My first real job was an after-school one sweeping in a Joinery workshop. The guys had their 'stick mags' (porn magazines) and that was always a curiousity thing I struggled with. Later, when I became a builder, I worked with hard living big drinking guys who thought it was great to bring their dirty mags to work and pin the centrefolds on the walls of the smoko room. It was hard to escape from and hard not be influence by all those images. Guys are visually wired of course, And I'm no exception.
That's something I still struggle with. It seems kinda harmless, only admiring God's handiwork aye. Except that it changes the way we look at girls. It changes it to way God didn't intend it to work. "This explains why a man leaves his father and mother and is joined to his wife, and the two are united into one." (Gen 2:24) Two people connecting, the way it was meant to be - as equals, partners, counterpartners even - each very different and yet so complimenting.
Porn screws that up. It brainwashes guys to think that girls are basically meat, objects of our desires and fantasies. We're created for relationships, there's nothing relational about the girl on the glossy page or dodgy porn site.

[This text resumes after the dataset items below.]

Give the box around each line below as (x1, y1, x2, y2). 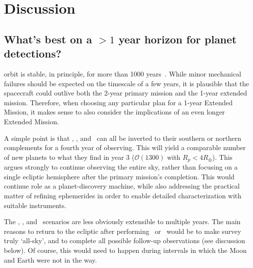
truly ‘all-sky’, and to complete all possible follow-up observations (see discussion (4, 235, 245, 246)
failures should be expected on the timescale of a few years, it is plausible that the (4, 78, 249, 88)
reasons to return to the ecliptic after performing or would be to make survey (4, 226, 241, 236)
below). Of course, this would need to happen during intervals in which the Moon (4, 245, 247, 255)
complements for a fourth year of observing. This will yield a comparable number (4, 142, 246, 153)
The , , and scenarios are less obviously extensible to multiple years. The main (4, 216, 241, 227)
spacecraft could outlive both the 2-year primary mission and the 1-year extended (4, 88, 247, 98)
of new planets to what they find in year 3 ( (4, 152, 135, 162)
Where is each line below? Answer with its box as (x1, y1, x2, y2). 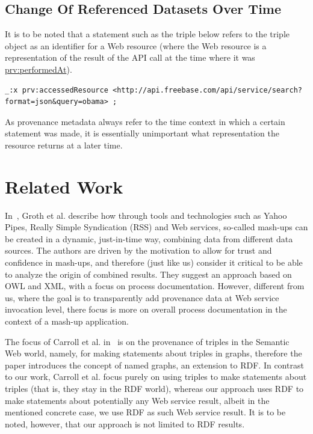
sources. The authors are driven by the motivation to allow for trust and (5, 244, 272, 257)
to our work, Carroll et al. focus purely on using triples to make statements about (5, 370, 307, 383)
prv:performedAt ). (5, 63, 72, 75)
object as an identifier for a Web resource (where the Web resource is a (5, 39, 267, 52)
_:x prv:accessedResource (5, 85, 108, 94)
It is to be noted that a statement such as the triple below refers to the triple (5, 28, 290, 40)
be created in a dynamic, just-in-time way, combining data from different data (5, 232, 293, 245)
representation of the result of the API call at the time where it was (5, 51, 255, 64)
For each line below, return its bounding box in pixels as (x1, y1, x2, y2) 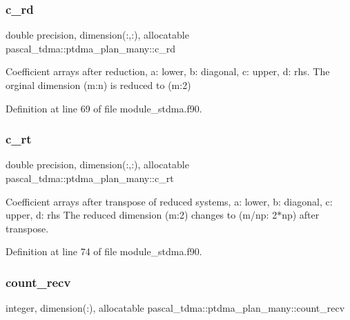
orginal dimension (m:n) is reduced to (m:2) (6, 78, 191, 92)
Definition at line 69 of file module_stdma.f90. (6, 101, 202, 115)
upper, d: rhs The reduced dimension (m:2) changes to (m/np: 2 (6, 208, 278, 222)
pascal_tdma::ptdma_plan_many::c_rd (6, 41, 175, 55)
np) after (282, 208, 320, 222)
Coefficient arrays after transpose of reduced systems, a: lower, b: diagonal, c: (6, 194, 333, 208)
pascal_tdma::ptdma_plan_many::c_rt (6, 171, 174, 185)
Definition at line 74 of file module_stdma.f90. (6, 244, 202, 259)
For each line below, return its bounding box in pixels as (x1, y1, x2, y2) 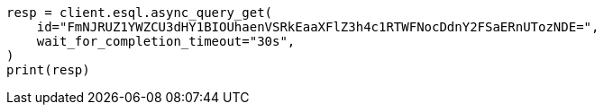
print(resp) (6, 63, 90, 77)
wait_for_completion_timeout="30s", (36, 34, 296, 48)
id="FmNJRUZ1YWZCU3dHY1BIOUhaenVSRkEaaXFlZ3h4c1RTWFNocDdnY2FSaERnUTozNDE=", (36, 20, 599, 34)
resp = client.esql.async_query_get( (6, 5, 273, 20)
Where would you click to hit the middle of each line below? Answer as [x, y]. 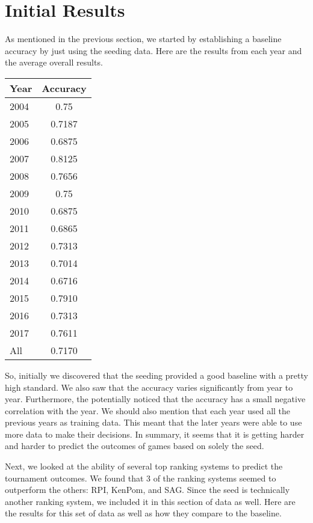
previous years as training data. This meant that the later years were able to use [153, 422]
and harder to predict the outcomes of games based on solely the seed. [135, 446]
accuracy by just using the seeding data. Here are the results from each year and [153, 50]
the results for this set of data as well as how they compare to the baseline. [143, 513]
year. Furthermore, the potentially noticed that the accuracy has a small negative [155, 399]
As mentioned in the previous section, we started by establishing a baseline [143, 39]
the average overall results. [54, 62]
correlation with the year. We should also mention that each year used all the [148, 410]
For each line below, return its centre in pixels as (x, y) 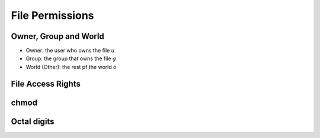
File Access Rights (46, 83)
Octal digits (33, 121)
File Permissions (52, 15)
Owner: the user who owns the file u (70, 51)
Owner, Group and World (58, 36)
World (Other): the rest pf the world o (71, 67)
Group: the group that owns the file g (71, 58)

So, that's how I was when I met Zoë. I was a virgin, but far from perfect. Zoë was not a virgin, but was clearly a changed person from the girl who had earlier in her life played dangerous games and sought affection and security in all the wrong places.
When Zoë told me that she 'wasn't exactly pure', my first reaction was, 'man, that's pretty brave to say that, she really wants to take this seriously'. I thanked her for being so upfront and honest. Some people thinks it's amazing I was so cool about it. But it wasn't me. God had prepared both of us to meet, we are God's special and perfect provision for each other (not that we knew that then!). God had prepared me to be cool with Zoë's indiscretions, and Zoë with mine. For others it's not that easy, but it part of the journey. Even though it was easy for Zoë and I to get over that stuff, keeping our growing and deepening relationship was really difficult because of the baggage and history we both brought to it.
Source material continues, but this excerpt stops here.